(Stored items)
%%

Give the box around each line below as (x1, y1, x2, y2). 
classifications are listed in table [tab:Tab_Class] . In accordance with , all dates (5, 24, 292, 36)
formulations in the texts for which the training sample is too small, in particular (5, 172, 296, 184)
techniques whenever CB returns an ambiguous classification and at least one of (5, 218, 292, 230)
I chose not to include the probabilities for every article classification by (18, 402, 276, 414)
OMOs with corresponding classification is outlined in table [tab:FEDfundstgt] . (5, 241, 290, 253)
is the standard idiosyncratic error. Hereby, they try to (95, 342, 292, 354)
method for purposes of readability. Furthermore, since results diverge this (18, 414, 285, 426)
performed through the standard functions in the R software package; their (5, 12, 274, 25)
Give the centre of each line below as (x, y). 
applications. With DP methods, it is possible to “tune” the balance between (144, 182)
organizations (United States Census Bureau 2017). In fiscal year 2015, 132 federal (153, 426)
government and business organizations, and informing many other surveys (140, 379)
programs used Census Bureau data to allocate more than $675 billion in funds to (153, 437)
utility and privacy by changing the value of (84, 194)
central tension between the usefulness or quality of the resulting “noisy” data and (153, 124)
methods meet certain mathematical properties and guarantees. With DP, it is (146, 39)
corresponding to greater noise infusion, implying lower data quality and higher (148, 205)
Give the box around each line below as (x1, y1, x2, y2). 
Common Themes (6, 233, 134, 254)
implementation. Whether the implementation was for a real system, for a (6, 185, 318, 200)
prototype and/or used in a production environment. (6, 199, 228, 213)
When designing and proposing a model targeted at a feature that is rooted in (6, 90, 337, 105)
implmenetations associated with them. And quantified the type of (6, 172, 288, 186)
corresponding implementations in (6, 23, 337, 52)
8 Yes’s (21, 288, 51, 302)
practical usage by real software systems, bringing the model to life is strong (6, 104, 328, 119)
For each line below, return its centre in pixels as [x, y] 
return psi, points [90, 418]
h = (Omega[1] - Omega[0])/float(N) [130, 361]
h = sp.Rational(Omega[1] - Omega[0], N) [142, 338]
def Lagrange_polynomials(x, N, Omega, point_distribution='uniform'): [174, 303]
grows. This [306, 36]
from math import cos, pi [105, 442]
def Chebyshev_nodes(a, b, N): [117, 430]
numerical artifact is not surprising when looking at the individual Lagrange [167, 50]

%%

BRIEF => Above are the records; from them, give again exactly the lines from the one containing "return psi, points [90, 418]" to the one containing "from math import cos, pi [105, 442]", both lines included, and nothing more.

RESPONSE FOR THIS EXERCISE =>
return psi, points [90, 418]
h = (Omega[1] - Omega[0])/float(N) [130, 361]
h = sp.Rational(Omega[1] - Omega[0], N) [142, 338]
def Lagrange_polynomials(x, N, Omega, point_distribution='uniform'): [174, 303]
grows. This [306, 36]
from math import cos, pi [105, 442]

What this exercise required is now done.